EDIT: The above grabs the last snapshot ID before the date you provided. If you just want the snapshot ID for a given date, that's even simpler. Also note that it won't work if there's multiple lines of paths for the snapshot you want, it will have to be adjusted for that. This is just a basic example.
As you can see such an approach has a few "gotchas"
I think you are overcomplicating it and that restic shouldn't cater to every single use case. It, if anything, would become too complex. Do few things and do it well. But that's just my opinion. FWIW I don't think the proposed solution is very complex at all, it's literally one single command to get you 99% of the way. If you add a couple more lines you're done. And having to adjust and run different commands on different platforms is already something you have to do anyway, even if you were to use a built-in feature like this in restic, so you already crossed that boundary.
@rawtaz Point-in-time restore is a primary use case for keeping multiple backup snapshots in general. If all restore operations only used the "latest" snapshot then there would be no need in the whole restic machinery.
And manual restore is only feasible while the data to be restored is simple as single directory. Consider repeating the "awk" approach for related snapshots from several hosts. Think of restore scenarios that have further steps after extracting files, like database import. Automation becomes necessary in any infrastructure larger than personal space and/or when multiple operators are involved.
Compare the snippet above with the following possible way:
restic restore latest --before 2020-01-01 --target ...
Would you say that this feature is not needed at all or just that it has low priority?
Technically, this change should be simple: just handling a new --before command line filter in addition to existing --tag, --host, --path,
and then changing a single line in snapshot_find.go/FindLatestSnapshot():
if snapshot.Time.Before(latest) || !snapshot.Time.Before(before) {
return nil
}
Sorry for the late reply, been busy.
Would you say that this feature is not needed at all or just that it has low priority?
Needed or not isn't something that can be answered as the concept of needed is relative and individual. I think it's a nice to have rather than need to have, if that answers your question. People restoring manually don't need this, and those that automate/integrate their restores will have written scripts/integrations already, and will have absolutely no problem to grab the list of snapshots and pick the one they're interested in (or as I think I mentioned before, will already have a UI for it anyway). It's a pretty specific use case.
Regarding priority, it's currently not realistic that a core developer will write it (as there's a lot of other more important things to focus that time on), that's pretty certainly not going to happen in the foreseeable future. Possibly a PR would be considered though, if written properly :)

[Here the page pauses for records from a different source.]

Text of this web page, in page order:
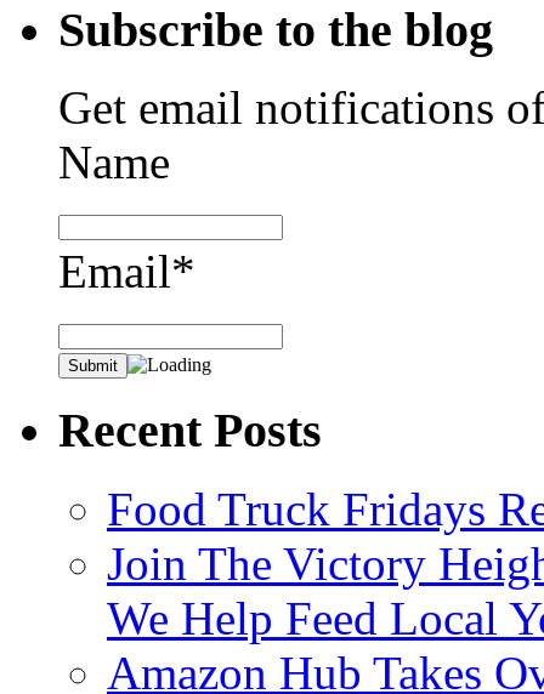
Subscribe to the blog
Get email notifications
Name
Email*
Recent Posts
Food Truck Fridays
Join The Victory
We Help Feed Local
Amazon Hub Takes

Tested a workaround with helper script, as suggested in the comment above: Python script gist. Usage:
restic snapshots --json | python3 find_snapshot.py <before|after> YYYY-MM-DD.HH:MM+HH:MM
Some details can make the task too complex for an inline awk program: semantics of input date and time zones.

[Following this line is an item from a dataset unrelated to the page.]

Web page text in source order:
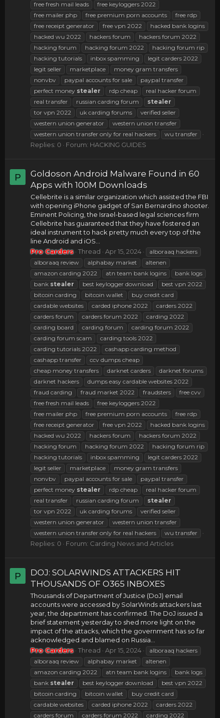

- As mentioned in the same comment, the requested restore date can be interpreted in several ways:
- latest snapshot taken before the given date,
- snapshot taken exactly on the given date,
- earlest snapshot taken after the given date.

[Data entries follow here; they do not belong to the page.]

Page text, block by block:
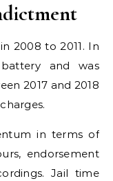
2008 to 2011. In
and was
2017 and 2018
in terms of
endorsement
Jail time
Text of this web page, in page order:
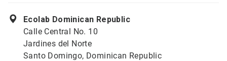
Ecolab Dominican Republic
Calle Central No. 10
Jardines del Norte
Santo Domingo, Dominican Republic
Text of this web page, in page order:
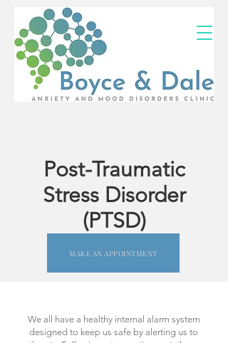
Post-Traumatic
Stress Disorder
(PTSD)
MAKE AN APPOINTMENT
We all have a healthy internal alarm system
designed to keep us safe by alerting us to

At least our ops were not able to tell if preferred mode would be "latest before" or "earliest after", they need both. The case with exact date might be rare due to backup retention.
- Backup and restore may take place in different time zones.
To the credit of restic, it saves snapshot timestamps with time zone information.
When restoring, operator can /and most often will/ enter desired restore date without indicating any time zone. In that case the only reasonable assumption is the current local time zone. Even in the same location, the time zone of requested date may differ from the time zone of snapshot (due to DST).
The helper script should consider these details when comparing points in time.